When it comes to machine learning, a lot is said and written about training your ML models. But of equal importance is where you store those models once you’re ready to serve up real-time predictions.

Last week, we looked at five use cases for using Couchbase with your real-time prediction serving system. We explored how Couchbase is used to store input or features that are later passed to the machine learning (ML) models, model metadata, and the predictions themselves.

In this article, we’ll explore how to use Couchbase Server to store trained ML models.

Online Machine Learning and the Need for a Fast Model Store

Traditionally, a machine learning model is trained offline on large amounts of historical data and then deployed in production for serving predictions.

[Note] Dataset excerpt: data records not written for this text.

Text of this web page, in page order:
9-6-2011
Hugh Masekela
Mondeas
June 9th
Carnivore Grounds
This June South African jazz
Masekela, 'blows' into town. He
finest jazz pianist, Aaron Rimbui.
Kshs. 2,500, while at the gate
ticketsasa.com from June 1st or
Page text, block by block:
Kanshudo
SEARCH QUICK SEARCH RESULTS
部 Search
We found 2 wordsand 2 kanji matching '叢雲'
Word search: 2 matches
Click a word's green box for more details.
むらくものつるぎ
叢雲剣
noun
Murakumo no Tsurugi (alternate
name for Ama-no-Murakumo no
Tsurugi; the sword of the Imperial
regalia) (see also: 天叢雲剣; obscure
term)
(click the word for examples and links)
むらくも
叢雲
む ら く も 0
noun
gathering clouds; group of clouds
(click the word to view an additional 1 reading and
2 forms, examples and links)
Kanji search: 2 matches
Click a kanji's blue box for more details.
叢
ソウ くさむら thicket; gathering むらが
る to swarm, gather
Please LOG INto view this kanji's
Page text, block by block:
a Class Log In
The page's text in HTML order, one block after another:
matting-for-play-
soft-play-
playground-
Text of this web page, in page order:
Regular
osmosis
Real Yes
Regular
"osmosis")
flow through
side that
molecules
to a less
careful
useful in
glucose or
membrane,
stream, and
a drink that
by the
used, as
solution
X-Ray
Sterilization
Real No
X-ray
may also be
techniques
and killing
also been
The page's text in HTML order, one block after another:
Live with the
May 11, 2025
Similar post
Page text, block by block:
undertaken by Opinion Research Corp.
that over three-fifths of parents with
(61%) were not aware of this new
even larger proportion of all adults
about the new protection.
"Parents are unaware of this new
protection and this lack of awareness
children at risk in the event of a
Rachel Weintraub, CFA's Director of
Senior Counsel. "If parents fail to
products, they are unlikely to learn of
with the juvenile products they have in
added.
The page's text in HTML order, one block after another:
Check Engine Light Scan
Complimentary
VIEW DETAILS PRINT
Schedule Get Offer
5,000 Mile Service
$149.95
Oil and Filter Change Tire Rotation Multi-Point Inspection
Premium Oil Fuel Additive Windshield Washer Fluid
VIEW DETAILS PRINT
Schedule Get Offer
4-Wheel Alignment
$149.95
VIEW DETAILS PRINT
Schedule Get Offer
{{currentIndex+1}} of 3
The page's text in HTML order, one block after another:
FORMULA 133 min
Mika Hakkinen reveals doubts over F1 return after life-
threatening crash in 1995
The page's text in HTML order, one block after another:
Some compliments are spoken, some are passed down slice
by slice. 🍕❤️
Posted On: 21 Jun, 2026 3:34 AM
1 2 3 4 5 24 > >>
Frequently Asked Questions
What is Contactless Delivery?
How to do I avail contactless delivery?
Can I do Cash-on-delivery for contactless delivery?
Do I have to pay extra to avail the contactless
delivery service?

However, offline training may not always be possible. For example, sometimes small startups may not have access to large quantities of training data. This might also be the case in established enterprises where a team is starting on a new ML use case that does not have enough training data. As a result, waiting for sufficient training data availability impacts the time to market for your product.

To address this problem, some companies use online machine learning. In this approach, companies train an initial model using small amounts of data, deploy it in production and then incrementally retrain it as more data becomes available. A company may need to deploy thousands of such models in production, each handling a different use case.

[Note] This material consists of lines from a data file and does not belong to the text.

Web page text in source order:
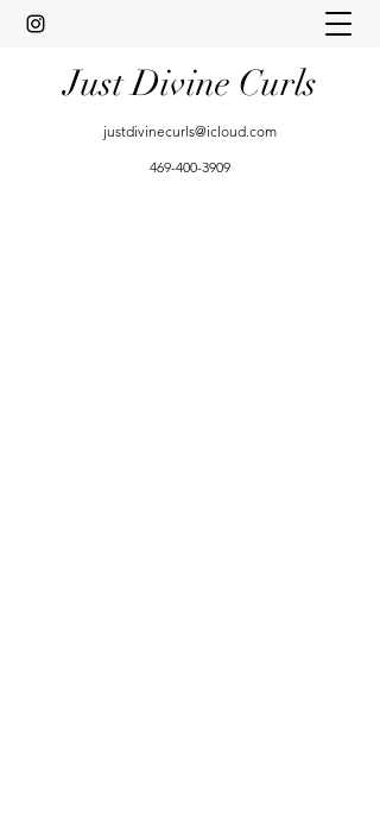
Just Divine Curls
justdivinecurls@icloud.com
469-400-3909
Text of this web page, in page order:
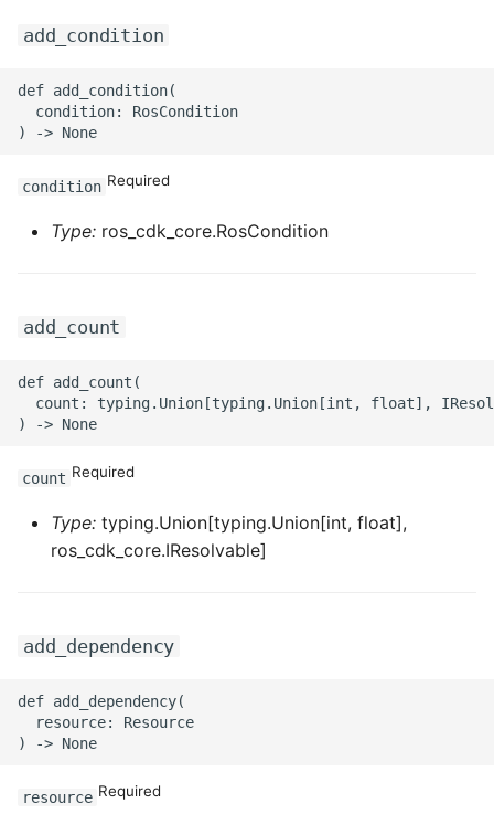
ROS-CDK-ess
ROS-CDK-eventbridge
ROS-CDK-fc
ROS-CDK-fc3
ROS-CDK-flink
ROS-CDK-ga
ROS-CDK-gpdb
ROS-CDK-graphdatabase
ROS-CDK-hbr
ROS-CDK-hdr
add_condition
def add_condition(
  condition: RosCondition
condition Required
Type: ros_cdk_core.RosCondition
add_count
def add_count(
count: typing.Union[typing.Union[int, float],
count Required
Type: typing.Union[typing.Union[int, float],
ros_cdk_core.IResolvable]
add_dependency
def add_dependency(
  resource: Resource
resource Required
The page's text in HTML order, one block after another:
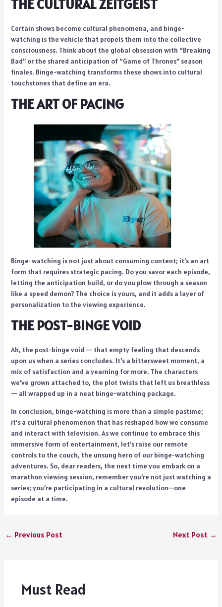
THE CULTURAL ZEITGEIST
Certain shows become cultural phenomena, and binge-
watching is the vehicle that propels them into the collective
consciousness. Think about the global obsession with “Breaking
Bad” or the shared anticipation of “Game of Thrones” season
finales. Binge-watching transforms these shows into cultural
touchstones that define an era.
THE ART OF PACING
Binge-watching is not just about consuming content; it’s an art
form that requires strategic pacing. Do you savor each episode,
letting the anticipation build, or do you plow through a season
like a speed demon? The choice is yours, and it adds a layer of
personalization to the viewing experience.
THE POST-BINGE VOID
Ah, the post-binge void — that empty feeling that descends
upon us when a series concludes. It’s a bittersweet moment, a
mix of satisfaction and a yearning for more. The characters
we’ve grown attached to, the plot twists that left us breathless
— all wrapped up in a neat binge-watching package.
In conclusion, binge-watching is more than a simple pastime;
it’s a cultural phenomenon that has reshaped how we consume
and interact with television. As we continue to embrace this
immersive form of entertainment, let’s raise our remote
controls to the couch, the unsung hero of our binge-watching
adventures. So, dear readers, the next time you embark on a
marathon viewing session, remember you’re not just watching a
series; you’re participating in a cultural revolution—one
episode at a time.
← Previous Post Next Post →
Must Read
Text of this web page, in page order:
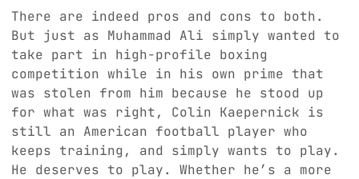
There are indeed pros and cons to both.
But just as Muhammad Ali simply wanted to
take part in high-profile boxing
competition while in his own prime that
was stolen from him because he stood up
for what was right, Colin Kaepernick is
still an American football player who
keeps training, and simply wants to play.
He deserves to play. Whether he’s a more
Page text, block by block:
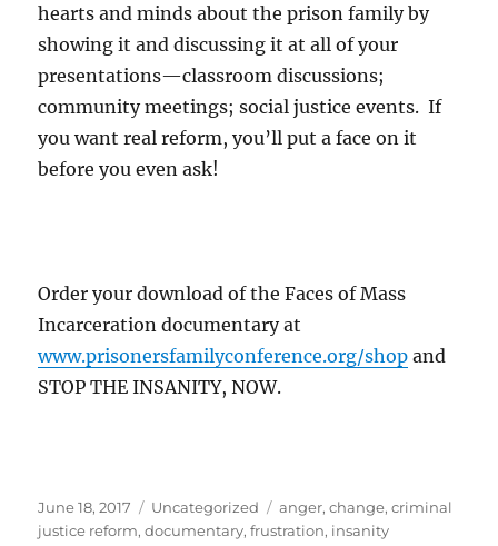
hearts and minds about the prison family by
showing it and discussing it at all of your
presentations—classroom discussions;
community meetings; social justice events. If
you want real reform, you’ll put a face on it
before you even ask!
Order your download of the Faces of Mass
Incarceration documentary at
www.prisonersfamilyconference.org/shop and
STOP THE INSANITY, NOW.
Posted
on
June 18, 2017 Categories
Uncategorized Tags
anger,change,criminal
justice reform,documentary,frustration, insanity

With online machine learning, the models may need to be updated very frequently. At the same time, predictions continue to be served using the newly updated models. A high throughput, low read and write latency data store is needed to store the ML models.

Storing Machine Learning Models on Couchbase

The Couchbase Data Platform satisfies the performance requirements of online machine learning. Its memory-first architecture – with integrated document cache – delivers sustained high throughput and consistent sub-millisecond latency.

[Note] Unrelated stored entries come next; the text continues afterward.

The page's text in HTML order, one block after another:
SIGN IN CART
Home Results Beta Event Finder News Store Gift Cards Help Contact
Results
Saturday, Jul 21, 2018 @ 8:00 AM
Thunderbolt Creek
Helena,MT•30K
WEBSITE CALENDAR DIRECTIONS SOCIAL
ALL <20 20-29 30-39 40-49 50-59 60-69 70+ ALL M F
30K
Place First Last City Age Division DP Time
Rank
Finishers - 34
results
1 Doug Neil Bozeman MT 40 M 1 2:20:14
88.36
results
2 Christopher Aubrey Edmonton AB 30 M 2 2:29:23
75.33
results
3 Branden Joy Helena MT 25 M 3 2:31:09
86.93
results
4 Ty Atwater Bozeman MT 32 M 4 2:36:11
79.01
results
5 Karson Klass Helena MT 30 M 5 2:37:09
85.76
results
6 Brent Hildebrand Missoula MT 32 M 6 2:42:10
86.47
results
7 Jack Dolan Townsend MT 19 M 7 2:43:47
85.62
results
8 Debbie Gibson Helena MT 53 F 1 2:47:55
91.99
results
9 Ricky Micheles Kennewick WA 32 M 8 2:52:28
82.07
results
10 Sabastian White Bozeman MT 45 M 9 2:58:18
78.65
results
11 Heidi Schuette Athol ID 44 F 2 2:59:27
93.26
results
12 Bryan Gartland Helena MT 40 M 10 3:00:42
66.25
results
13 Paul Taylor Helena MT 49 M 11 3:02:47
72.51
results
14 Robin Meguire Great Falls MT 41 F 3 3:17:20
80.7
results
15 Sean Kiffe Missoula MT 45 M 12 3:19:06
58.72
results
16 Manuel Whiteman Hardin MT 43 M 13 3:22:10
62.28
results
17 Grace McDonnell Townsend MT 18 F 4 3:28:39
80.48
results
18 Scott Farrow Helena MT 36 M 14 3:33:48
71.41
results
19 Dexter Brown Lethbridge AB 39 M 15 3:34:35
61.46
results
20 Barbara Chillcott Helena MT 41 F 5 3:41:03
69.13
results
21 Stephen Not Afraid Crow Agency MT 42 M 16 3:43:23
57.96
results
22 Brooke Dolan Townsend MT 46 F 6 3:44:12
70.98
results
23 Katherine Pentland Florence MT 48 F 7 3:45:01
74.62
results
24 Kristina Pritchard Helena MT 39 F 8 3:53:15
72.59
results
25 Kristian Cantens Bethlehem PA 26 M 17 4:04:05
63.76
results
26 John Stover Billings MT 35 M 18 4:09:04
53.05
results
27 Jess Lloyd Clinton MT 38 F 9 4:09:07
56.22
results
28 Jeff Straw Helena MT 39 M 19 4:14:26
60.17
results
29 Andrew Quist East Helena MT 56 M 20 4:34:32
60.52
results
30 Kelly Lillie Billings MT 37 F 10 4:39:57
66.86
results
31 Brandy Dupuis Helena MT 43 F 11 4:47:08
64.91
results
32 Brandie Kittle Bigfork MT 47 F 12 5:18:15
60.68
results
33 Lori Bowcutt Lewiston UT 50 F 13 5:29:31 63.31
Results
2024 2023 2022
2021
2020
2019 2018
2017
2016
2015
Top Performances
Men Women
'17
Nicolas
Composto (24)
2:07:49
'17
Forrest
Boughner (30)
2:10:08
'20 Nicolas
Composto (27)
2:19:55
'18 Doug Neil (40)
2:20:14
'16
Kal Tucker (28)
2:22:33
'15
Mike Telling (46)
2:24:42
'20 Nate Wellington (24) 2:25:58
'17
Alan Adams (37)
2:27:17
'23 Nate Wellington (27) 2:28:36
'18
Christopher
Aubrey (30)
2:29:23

Couchbase Server stores any of your ML models, either in binary or JSON format, up to 20MB in size (i.e., the Couchbase document limit). Your models are stored in Couchbase buckets (or “Collections”) and you access them just like any other data stored on Couchbase. This makes lifecycle management of ML models easy for you since models are updated with a simple key-value update.

Binary vs JSON Model Formats

One advantage of storing the ML model in binary format is that you don’t need to convert from JSON to binary at the time of making predictions. Binary models are also smaller in size.

However, storing the model in JSON format allows users to look inside the model via various Couchbase interfaces. This may be useful for those users who care about AI explainability and don’t want the ML model to be a black box.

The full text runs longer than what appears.